Estimated future direct warranty costs are accrued and charged to cost of sales - homebuilding in the period in which the related homebuilding revenue is recognized. Amounts accrued are based upon estimates of the amount the Company expects to pay for warranty work. The Company assesses the adequacy of its warranty reserves on a quarterly basis and adjusts the amounts recorded, if necessary. Warranty reserves are included in accounts payable and accrued liabilities in the accompanying condensed consolidated balance sheets.

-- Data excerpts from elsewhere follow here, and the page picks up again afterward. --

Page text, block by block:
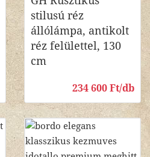
stilusú réz
állólámpa, antikolt
réz felülettel, 130
cm
234 600 Ft/db
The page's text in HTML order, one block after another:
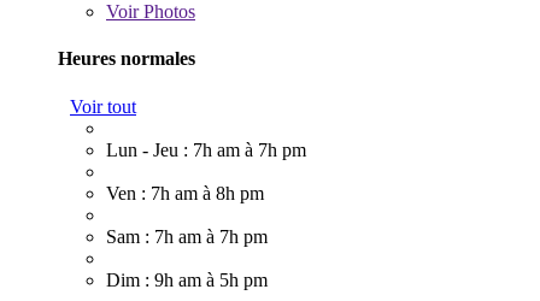
VoirPhotos
Heures normales
Voir tout
Lun - Jeu : 7h am à 7h pm
Ven : 7h am à 8h pm
Sam : 7h am à 7h pm
Dim : 9h am à 5h pm
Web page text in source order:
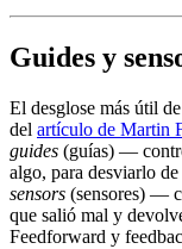
Guides y
El desglose más útil de
del artículo de Martin
guides (guías) —
algo, para desviarlo
sensors (sensores) —
que salió mal y
Feedforward y
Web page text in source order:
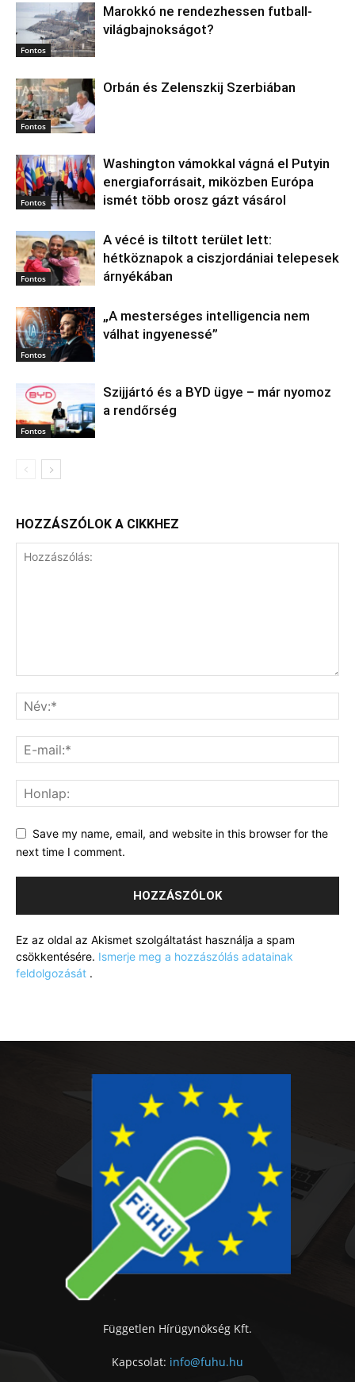
Fontos
Marokkó ne rendezhessen futball-
világbajnokságot?
Fontos
Orbán és Zelenszkij Szerbiában
Fontos
Washington vámokkal vágná el Putyin
energiaforrásait, miközben Európa
ismét több orosz gázt vásárol
Fontos
A vécé is tiltott terület lett:
hétköznapok a ciszjordániai telepesek
árnyékában
Fontos
„A mesterséges intelligencia nem
válhat ingyenessé”
Fontos
Szijjártó és a BYD ügye – már nyomoz
a rendőrség
HOZZÁSZÓLOK A CIKKHEZ
Save my name, email, and website in this browser for the
next time I comment.
Ez az oldal az Akismet szolgáltatást használja a spam
csökkentésére. Ismerje meg a hozzászólás adatainak
feldolgozását .
Független Hírügynökség Kft.
Kapcsolat: info@fuhu.hu
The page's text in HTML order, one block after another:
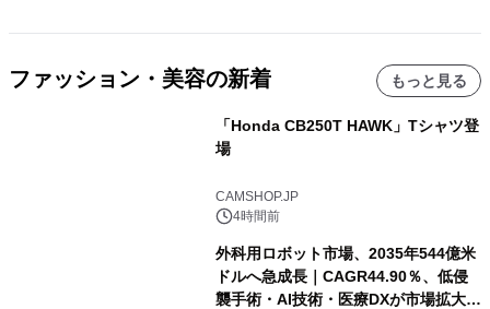
ファッション・美容の新着 もっと見る
「Honda CB250T HAWK」Tシャツ登
場
CAMSHOP.JP
4時間前
外科用ロボット市場、2035年544億米
ドルへ急成長｜CAGR44.90％、低侵
襲手術・AI技術・医療DXが市場拡大を
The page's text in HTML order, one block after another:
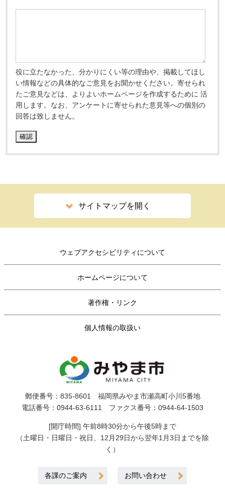
役に立たなかった、分かりにくい等の理由や、掲載してほし
い情報などの具体的なご意見をお聞かせください。寄せられ
たご意見などは、よりよいホームページを作成するために 活
用します。なお、アンケートに寄せられた意見等への個別の
回答は致しません。
サイトマップを開く
ウェブアクセシビリティについて
ホームページについて
著作権・リンク
個人情報の取扱い
郵便番号：835-8601 福岡県みやま市瀬高町小川5番地
電話番号：0944-63-6111 ファクス番号：0944-64-1503
[開庁時間] 午前8時30分から午後5時まで
（土曜日・日曜日・祝日、12月29日から翌年1月3日までを除
く）
各課のご案内 お問い合わせ
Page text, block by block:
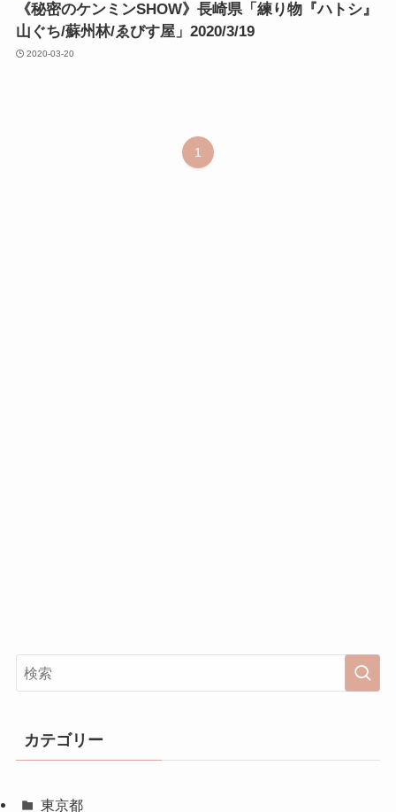
《秘密のケンミンSHOW》長崎県「練り物『ハトシ』
山ぐち/蘇州林/ゑびす屋」2020/3/19
2020-03-20
1
カテゴリー
東京都
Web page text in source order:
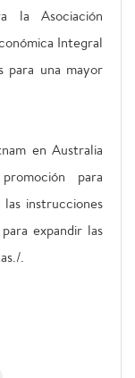
la Asociación
Integral
para una mayor
en Australia
para
instrucciones
expandir las
.
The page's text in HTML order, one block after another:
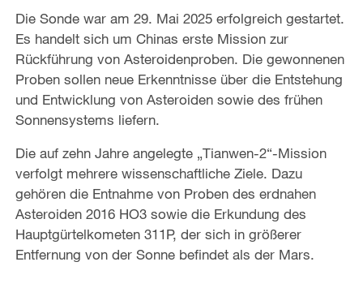
Die Sonde war am 29. Mai 2025 erfolgreich gestartet.
Es handelt sich um Chinas erste Mission zur
Rückführung von Asteroidenproben. Die gewonnenen
Proben sollen neue Erkenntnisse über die Entstehung
und Entwicklung von Asteroiden sowie des frühen
Sonnensystems liefern.
Die auf zehn Jahre angelegte „Tianwen-2“-Mission
verfolgt mehrere wissenschaftliche Ziele. Dazu
gehören die Entnahme von Proben des erdnahen
Asteroiden 2016 HO3 sowie die Erkundung des
Hauptgürtelkometen 311P, der sich in größerer
Entfernung von der Sonne befindet als der Mars.
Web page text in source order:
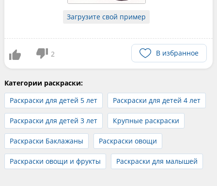
Загрузите свой пример
2 В избранное
Категории раскраски:
Раскраски для детей 5 лет
Раскраски для детей 4 лет
Раскраски для детей 3 лет Крупные раскраски
Раскраски Баклажаны Раскраски овощи
Раскраски овощи и фрукты Раскраски для малышей
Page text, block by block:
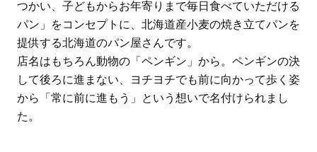
つかい、子どもからお年寄りまで毎日食べていただける
パン」をコンセプトに、北海道産小麦の焼き立てパンを
提供する北海道のパン屋さんです。
店名はもちろん動物の「ペンギン」から。ペンギンの決
して後ろに進まない、ヨチヨチでも前に向かって歩く姿
から「常に前に進もう」という想いで名付けられまし
た。
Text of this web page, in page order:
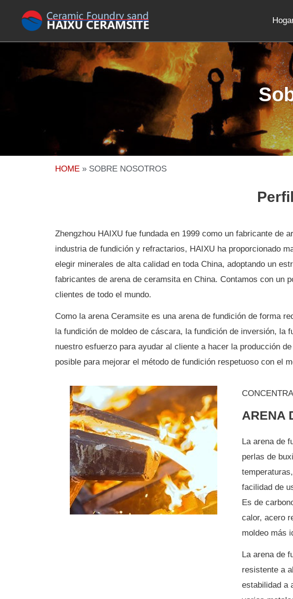
HOME » SOBRE NOSOTROS
Zhengzhou HAIXU fue fundada en 1999 como un fabricante de
industria de fundición y refractarios, HAIXU ha proporcionado
elegir minerales de alta calidad en toda China, adoptando un
fabricantes de arena de ceramsita en China. Contamos con un
clientes de todo el mundo.
Como la arena Ceramsite es una arena de fundición de forma
la fundición de moldeo de cáscara, la fundición de inversión, la
nuestro esfuerzo para ayudar al cliente a hacer la producción
posible para mejorar el método de fundición respetuoso con el
ARENA
La arena de
perlas de
facilidad de
Es de
calor, acero
moldeo más
La arena de
resistente a
estabilidad a
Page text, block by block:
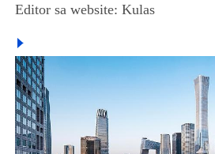
Editor sa website: Kulas
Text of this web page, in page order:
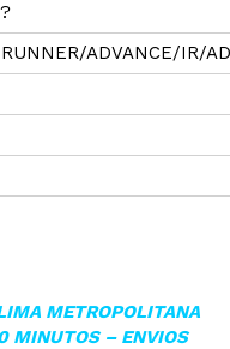
ADVANCE/IR/
METROPOLITANA
MINUTOS – ENVIOS
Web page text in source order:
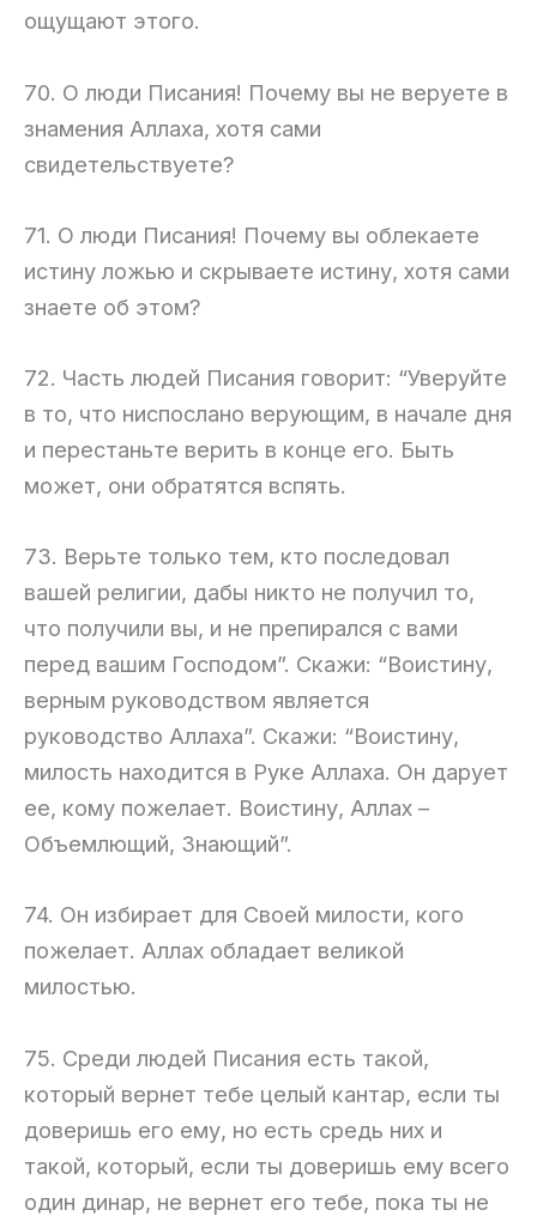
ощущают этого.
70. О люди Писания! Почему вы не веруете в
знамения Аллаха, хотя сами
свидетельствуете?
71. О люди Писания! Почему вы облекаете
истину ложью и скрываете истину, хотя сами
знаете об этом?
72. Часть людей Писания говорит: “Уверуйте
в то, что ниспослано верующим, в начале дня
и перестаньте верить в конце его. Быть
может, они обратятся вспять.
73. Верьте только тем, кто последовал
вашей религии, дабы никто не получил то,
что получили вы, и не препирался с вами
перед вашим Господом”. Скажи: “Воистину,
верным руководством является
руководство Аллаха”. Скажи: “Воистину,
милость находится в Руке Аллаха. Он дарует
ее, кому пожелает. Воистину, Аллах –
Объемлющий, Знающий”.
74. Он избирает для Своей милости, кого
пожелает. Аллах обладает великой
милостью.
75. Среди людей Писания есть такой,
который вернет тебе целый кантар, если ты
доверишь его ему, но есть средь них и
такой, который, если ты доверишь ему всего
один динар, не вернет его тебе, пока ты не

Changes in warranty reserves are detailed in the table set forth below (in thousands):
 
June 30, 2013
 
December 31, 2012
Warranty reserves, beginning of period
$
141

 
$
102

Warranty reserves accrued
170

 
51

Warranty expenditures
(6
)
 
(12
)
Warranty reserves, end of period
$
305

 
$
141


Consolidation of Variable Interest Entities:

The Company enters into purchase and option agreements for the purchase of real estate as part of the normal course of business. These purchase and option agreements enable the Company to acquire real estate at one or more future dates at pre-determined prices. The Company believes these acquisition structures reduce its financial risk associated with real estate acquisitions and holdings and allow the Company to better manage its cash position.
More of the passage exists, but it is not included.